O livro pode ser bem grande, mas não segue nenhum plano. Um diário acaba por ser fácil de escrever. Temos é de manter a disciplina de escrita. Não deixar acumular material.

Se não tivesse editora para ele,como ponto de partida, nunca me tinha metido numa coisa destas.E fica muito mais à superfície do que os livros do João Alves da Costa, por exemplo, que mergulham com uma coragem enorme em mundos difíceis.

Quando o Alexandre Vasconcellos e Sá (na altura editor da D.Quixote) me disse que não sabia se era assim tão fácil publicar este livro, eu ainda estava optimista.
Pensava que o sexo era "gazua" suficiente.

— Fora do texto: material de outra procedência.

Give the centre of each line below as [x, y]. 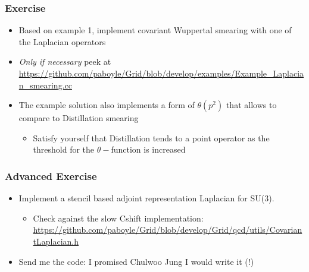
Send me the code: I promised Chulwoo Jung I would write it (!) [136, 261]
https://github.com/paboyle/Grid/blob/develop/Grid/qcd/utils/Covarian [168, 230]
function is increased [148, 149]
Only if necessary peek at [65, 61]
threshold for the [64, 149]
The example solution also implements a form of [107, 105]
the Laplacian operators [62, 41]
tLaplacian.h [56, 241]
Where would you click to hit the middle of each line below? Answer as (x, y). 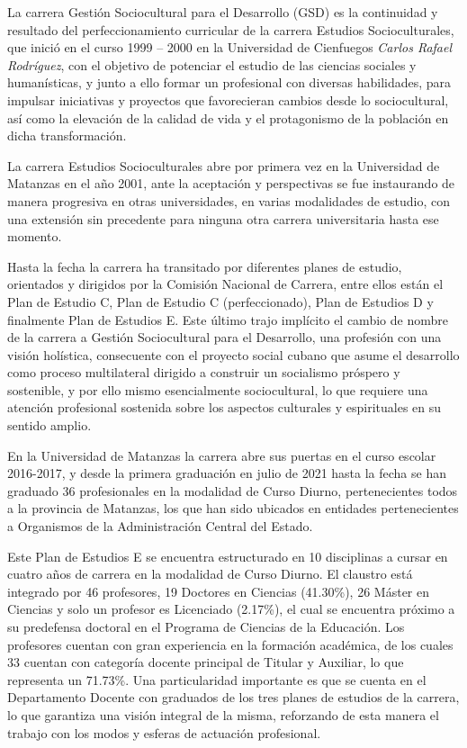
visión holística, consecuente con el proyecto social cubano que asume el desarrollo (233, 354)
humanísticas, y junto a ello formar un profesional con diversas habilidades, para (229, 82)
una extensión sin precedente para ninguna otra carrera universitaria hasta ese (223, 218)
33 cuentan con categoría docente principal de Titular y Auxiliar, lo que (206, 662)
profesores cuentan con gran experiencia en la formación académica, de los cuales (230, 644)
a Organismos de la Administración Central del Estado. (160, 526)
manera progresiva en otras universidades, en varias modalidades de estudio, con (229, 200)
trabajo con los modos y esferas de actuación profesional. (164, 732)
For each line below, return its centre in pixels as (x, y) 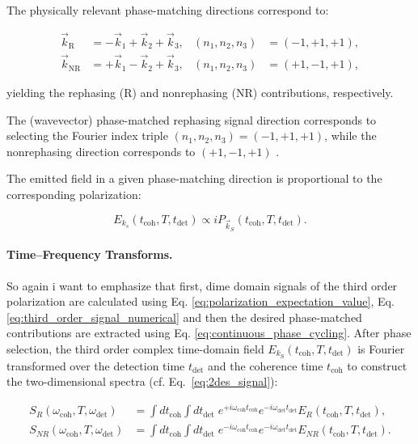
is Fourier (381, 348)
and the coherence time (266, 365)
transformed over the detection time (96, 365)
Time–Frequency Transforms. (90, 254)
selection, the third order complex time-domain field (135, 348)
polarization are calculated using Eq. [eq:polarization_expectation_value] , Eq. (201, 301)
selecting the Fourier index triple (87, 135)
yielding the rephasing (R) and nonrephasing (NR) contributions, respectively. (200, 93)
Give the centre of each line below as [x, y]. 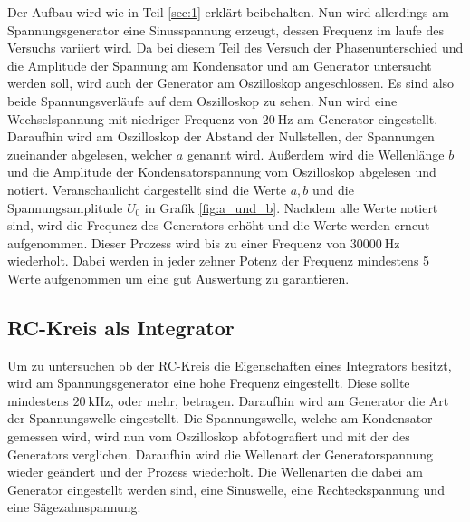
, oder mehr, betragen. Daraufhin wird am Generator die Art [279, 400]
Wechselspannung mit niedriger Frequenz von [133, 118]
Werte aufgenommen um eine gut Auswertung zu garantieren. [178, 278]
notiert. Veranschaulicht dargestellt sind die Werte [147, 189]
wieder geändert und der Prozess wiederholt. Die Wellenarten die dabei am [215, 472]
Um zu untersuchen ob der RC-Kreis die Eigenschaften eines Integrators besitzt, [230, 365]
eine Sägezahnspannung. [74, 507]
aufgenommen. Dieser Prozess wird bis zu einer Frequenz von [177, 242]
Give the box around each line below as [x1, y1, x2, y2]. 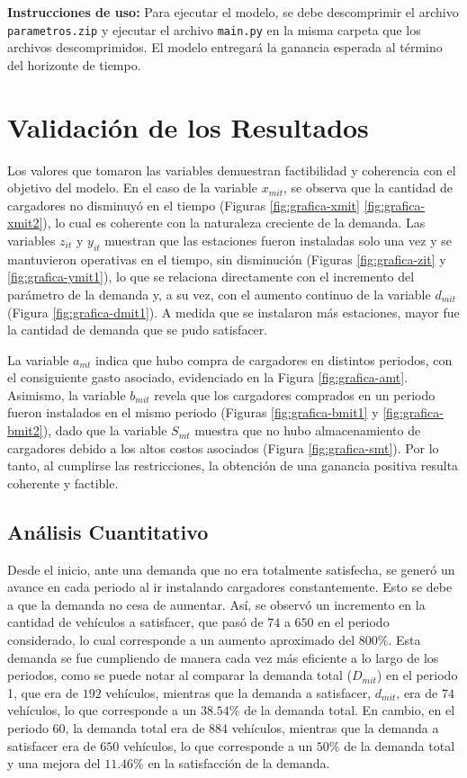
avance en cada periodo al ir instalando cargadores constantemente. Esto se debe [7, 577, 453, 596]
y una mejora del [7, 754, 101, 773]
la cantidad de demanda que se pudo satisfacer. [7, 320, 268, 339]
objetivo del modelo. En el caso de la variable [7, 178, 257, 197]
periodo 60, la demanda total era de [7, 719, 205, 737]
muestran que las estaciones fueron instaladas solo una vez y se [104, 230, 452, 249]
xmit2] [7, 213, 43, 232]
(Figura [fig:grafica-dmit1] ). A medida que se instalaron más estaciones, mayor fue [7, 302, 460, 321]
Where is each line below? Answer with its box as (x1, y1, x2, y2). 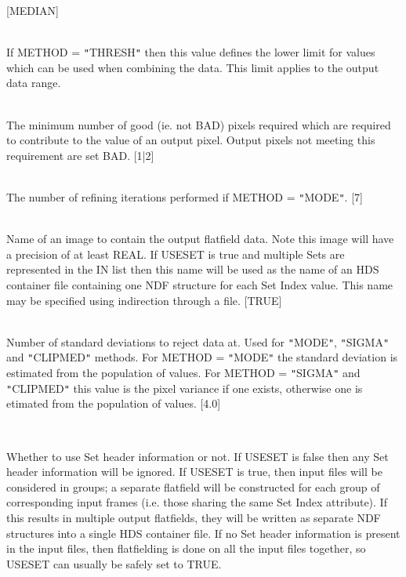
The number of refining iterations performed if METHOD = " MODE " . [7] (6, 189, 363, 205)
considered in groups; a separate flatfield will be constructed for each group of (6, 478, 380, 495)
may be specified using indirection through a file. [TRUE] (6, 292, 282, 308)
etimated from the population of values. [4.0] (6, 395, 221, 412)
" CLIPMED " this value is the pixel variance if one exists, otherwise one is (6, 379, 363, 396)
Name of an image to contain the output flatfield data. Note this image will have (6, 230, 394, 247)
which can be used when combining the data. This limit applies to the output (6, 59, 379, 75)
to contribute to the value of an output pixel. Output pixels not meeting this (6, 132, 375, 148)
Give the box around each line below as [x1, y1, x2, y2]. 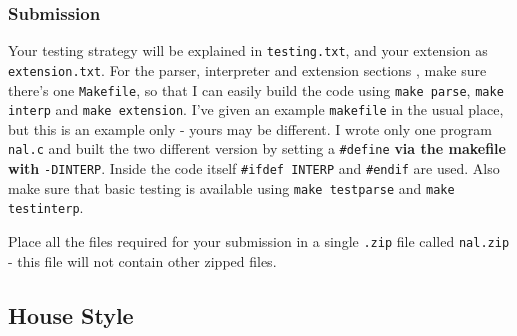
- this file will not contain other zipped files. [8, 250, 277, 271]
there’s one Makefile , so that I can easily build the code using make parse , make [8, 79, 504, 100]
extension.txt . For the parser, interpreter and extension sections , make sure [8, 59, 487, 80]
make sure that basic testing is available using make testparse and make [8, 177, 455, 198]
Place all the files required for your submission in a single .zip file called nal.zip [8, 231, 510, 252]
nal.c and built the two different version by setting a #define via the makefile [8, 138, 506, 159]
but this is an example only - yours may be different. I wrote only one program [8, 118, 492, 139]
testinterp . [8, 197, 84, 218]
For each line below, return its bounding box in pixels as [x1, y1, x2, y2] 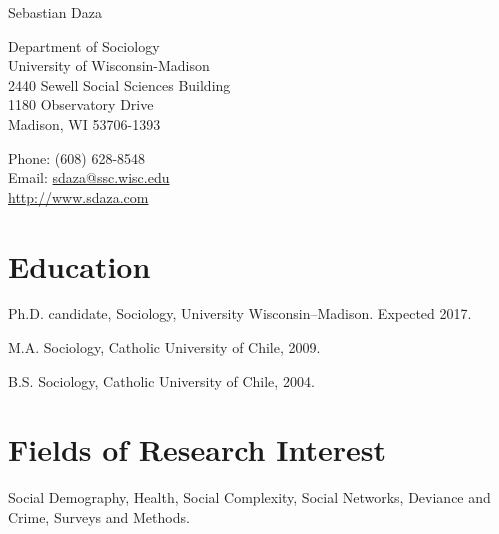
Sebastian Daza [8, 2, 102, 22]
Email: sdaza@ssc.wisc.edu [8, 167, 170, 188]
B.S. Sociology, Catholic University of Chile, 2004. [8, 370, 315, 391]
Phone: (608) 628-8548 [8, 147, 146, 168]
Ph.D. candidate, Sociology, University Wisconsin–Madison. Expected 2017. [8, 303, 472, 324]
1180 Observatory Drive [8, 94, 154, 115]
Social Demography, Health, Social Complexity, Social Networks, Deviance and [8, 487, 491, 508]
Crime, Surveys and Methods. [8, 506, 190, 527]
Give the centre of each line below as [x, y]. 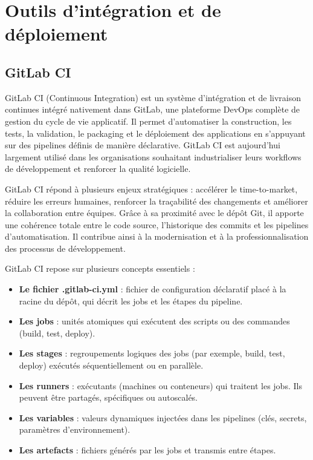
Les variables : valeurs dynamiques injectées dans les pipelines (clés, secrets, [163, 417]
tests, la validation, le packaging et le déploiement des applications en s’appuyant [155, 133]
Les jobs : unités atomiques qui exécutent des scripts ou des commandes [154, 321]
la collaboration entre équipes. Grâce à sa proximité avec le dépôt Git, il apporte [154, 213]
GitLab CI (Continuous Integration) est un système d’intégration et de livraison [153, 97]
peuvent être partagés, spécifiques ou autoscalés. [108, 397]
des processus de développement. [65, 248]
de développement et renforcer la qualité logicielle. [98, 169]
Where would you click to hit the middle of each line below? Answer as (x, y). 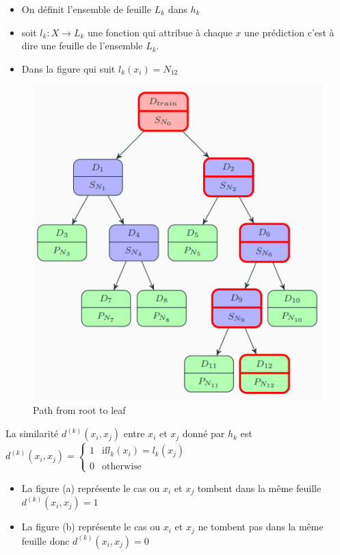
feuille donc (45, 540)
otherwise (122, 467)
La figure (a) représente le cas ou (91, 488)
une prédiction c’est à (289, 32)
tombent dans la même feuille (259, 488)
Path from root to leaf (79, 410)
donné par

Agora percebi que não era. Como ficou mais que provado com o alheamento das editoras do "Volta a Portugal em salões eróticos", um "produto" que eu julgava do mais apetecível e no qual fiz investimentos financeiros avultados.

Entrei no universo do "Diário Sexual de um escritor frustrado" mais com espírito de repórter do que de escritor. Não há grande preocupação literária.A nível subconsciente talvez eu quisesse ocupar-me com algo. O livro foi um belo pretexto para fazer a minha vida durante três meses, de forma 'normal' e autónoma, pensando que estava a trabalhar.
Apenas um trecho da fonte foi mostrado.